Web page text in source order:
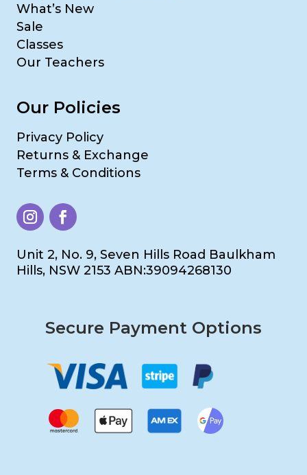
What’s New
Sale
Classes
Our Teachers
Our Policies
Privacy Policy
Returns & Exchange
Terms & Conditions
Unit 2, No. 9, Seven Hills Road Baulkham
Hills, NSW 2153 ABN:39094268130
Secure Payment Options
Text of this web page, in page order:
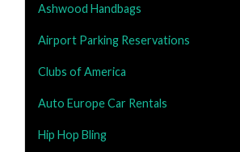
Ashwood Handbags
Airport Parking Reservations
Clubs of America
Auto Europe Car Rentals
Hip Hop Bling
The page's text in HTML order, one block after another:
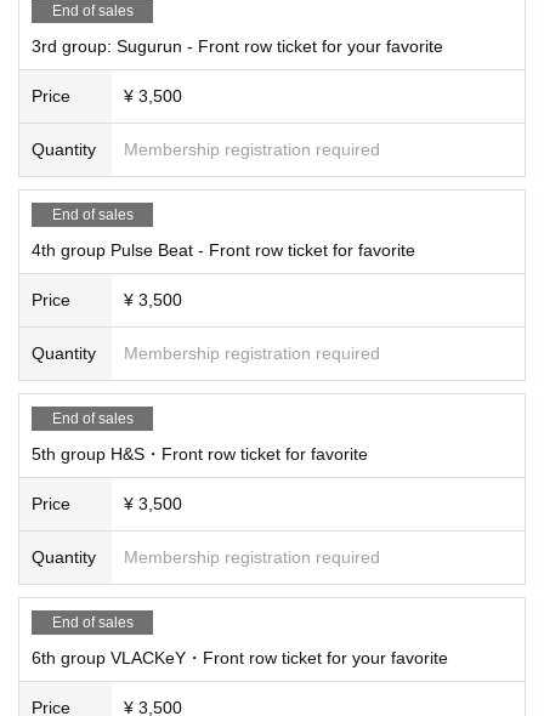
End of sales
3rd group: Sugurun - Front row ticket for your favorite
Price ¥ 3,500
Quantity Membership registration required
End of sales
4th group Pulse Beat - Front row ticket for favorite
Price ¥ 3,500
Quantity Membership registration required
End of sales
5th group H&S・Front row ticket for favorite
Price ¥ 3,500
Quantity Membership registration required
End of sales
6th group VLACKeY・Front row ticket for your favorite
Price ¥ 3,500
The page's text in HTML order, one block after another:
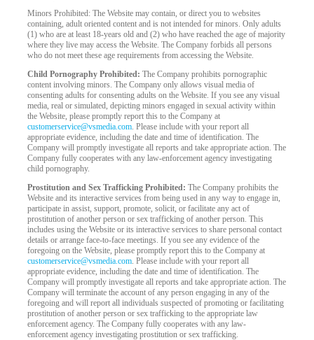
Minors Prohibited: The Website may contain, or direct you to websites
containing, adult oriented content and is not intended for minors. Only adults
(1) who are at least 18-years old and (2) who have reached the age of majority
where they live may access the Website. The Company forbids all persons
who do not meet these age requirements from accessing the Website.
Child Pornography Prohibited: The Company prohibits pornographic
content involving minors. The Company only allows visual media of
consenting adults for consenting adults on the Website. If you see any visual
media, real or simulated, depicting minors engaged in sexual activity within
the Website, please promptly report this to the Company at
customerservice@vsmedia.com. Please include with your report all
appropriate evidence, including the date and time of identification. The
Company will promptly investigate all reports and take appropriate action. The
Company fully cooperates with any law-enforcement agency investigating
child pornography.
Prostitution and Sex Trafficking Prohibited: The Company prohibits the
Website and its interactive services from being used in any way to engage in,
participate in assist, support, promote, solicit, or facilitate any act of
prostitution of another person or sex trafficking of another person. This
includes using the Website or its interactive services to share personal contact
details or arrange face-to-face meetings. If you see any evidence of the
foregoing on the Website, please promptly report this to the Company at
customerservice@vsmedia.com. Please include with your report all
appropriate evidence, including the date and time of identification. The
Company will promptly investigate all reports and take appropriate action. The
Company will terminate the account of any person engaging in any of the
foregoing and will report all individuals suspected of promoting or facilitating
prostitution of another person or sex trafficking to the appropriate law
enforcement agency. The Company fully cooperates with any law-
enforcement agency investigating prostitution or sex trafficking.
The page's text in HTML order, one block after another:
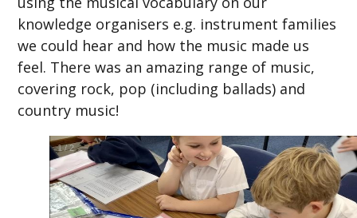
knowledge organisers e.g. instrument families
we could hear and how the music made us
feel. There was an amazing range of music,
covering rock, pop (including ballads) and
country music!
2/2
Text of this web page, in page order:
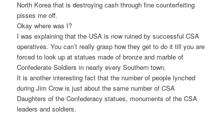
North Korea that is destroying cash through fine counterfeiting
pisses me off.
Okay where was I?
I was explaining that the USA is now ruined by successful CSA
operatives. You can’t really grasp how they get to do it till you are
forced to look up at statues made of bronze and marble of
Confederate Soldiers in nearly every Southern town.
It is another interesting fact that the number of people lynched
during Jim Crow is just about the same number of CSA
Daughters of the Confederacy statues, monuments of the CSA
leaders and soldiers.
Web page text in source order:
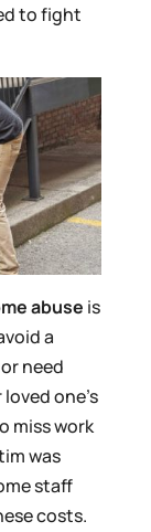
to fight
abuse is
a
need
one’s
miss work
was
staff
costs.
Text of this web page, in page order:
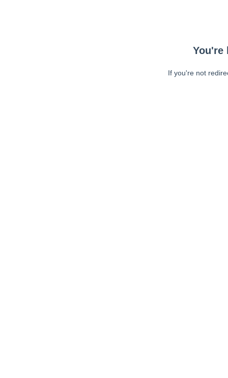
You're
If you're not
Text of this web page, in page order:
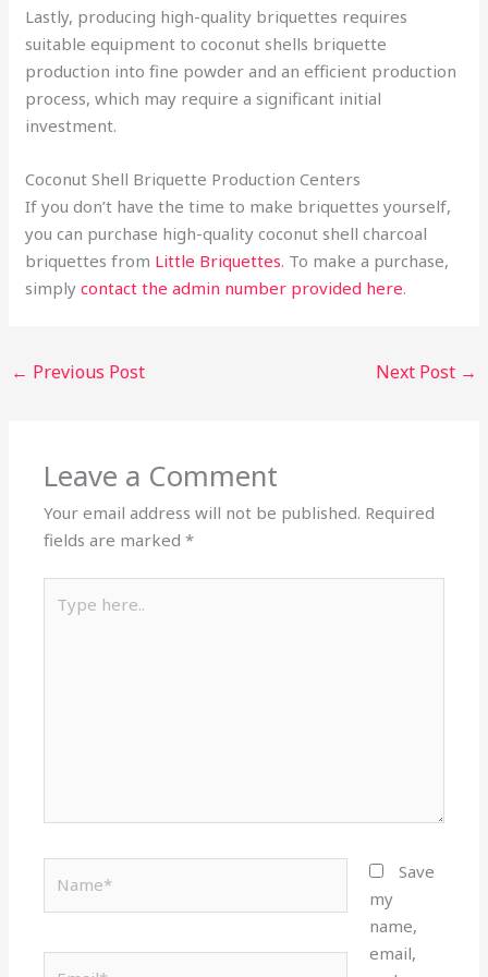
Lastly, producing high-quality briquettes requires
suitable equipment to coconut shells briquette
production into fine powder and an efficient production
process, which may require a significant initial
investment.
Coconut Shell Briquette Production Centers
If you don’t have the time to make briquettes yourself,
you can purchase high-quality coconut shell charcoal
briquettes from Little Briquettes. To make a purchase,
simplycontact the admin number provided here.
← Previous Post Next Post →
Leave a Comment
Your email address will not be published. Required
fields are marked*
here..
Save
my
name,
email,
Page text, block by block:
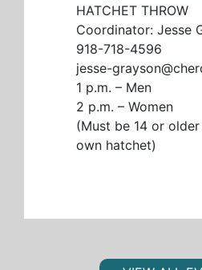
HATCHET THROW
Coordinator: Jesse
918-718-4596
jesse-
1 p.m. – Men
2 p.m. – Women
(Must be 14 or
own hatchet)
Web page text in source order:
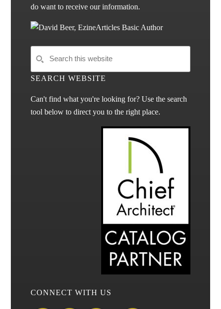
do want to receive our information.
SEARCH WEBSITE
Can't find what you're looking for? Use the search
tool below to direct you to the right place.
CONNECT WITH US

**PROBLEM**
Your response must consist of the lines from the beginning of the data through the line containing "consenting adults for", transcribed exactly, with no pictures.

**TASK RESULT**
Web page text in source order:
What’s New
Sale
Classes
Our Teachers
Our Policies
Privacy Policy
Returns & Exchange
Terms & Conditions
Unit 2, No. 9, Seven Hills Road Baulkham
Hills, NSW 2153 ABN:39094268130
Secure Payment Options
Text of this web page, in page order:
Ashwood Handbags
Airport Parking Reservations
Clubs of America
Auto Europe Car Rentals
Hip Hop Bling
The page's text in HTML order, one block after another:
End of sales
3rd group: Sugurun - Front row ticket for your favorite
Price ¥ 3,500
Quantity Membership registration required
End of sales
4th group Pulse Beat - Front row ticket for favorite
Price ¥ 3,500
Quantity Membership registration required
End of sales
5th group H&S・Front row ticket for favorite
Price ¥ 3,500
Quantity Membership registration required
End of sales
6th group VLACKeY・Front row ticket for your favorite
Price ¥ 3,500
The page's text in HTML order, one block after another:
Minors Prohibited: The Website may contain, or direct you to websites
containing, adult oriented content and is not intended for minors. Only adults
(1) who are at least 18-years old and (2) who have reached the age of majority
where they live may access the Website. The Company forbids all persons
who do not meet these age requirements from accessing the Website.
Child Pornography Prohibited: The Company prohibits pornographic
content involving minors. The Company only allows visual media of
consenting adults for consenting adults on the Website. If you see any visual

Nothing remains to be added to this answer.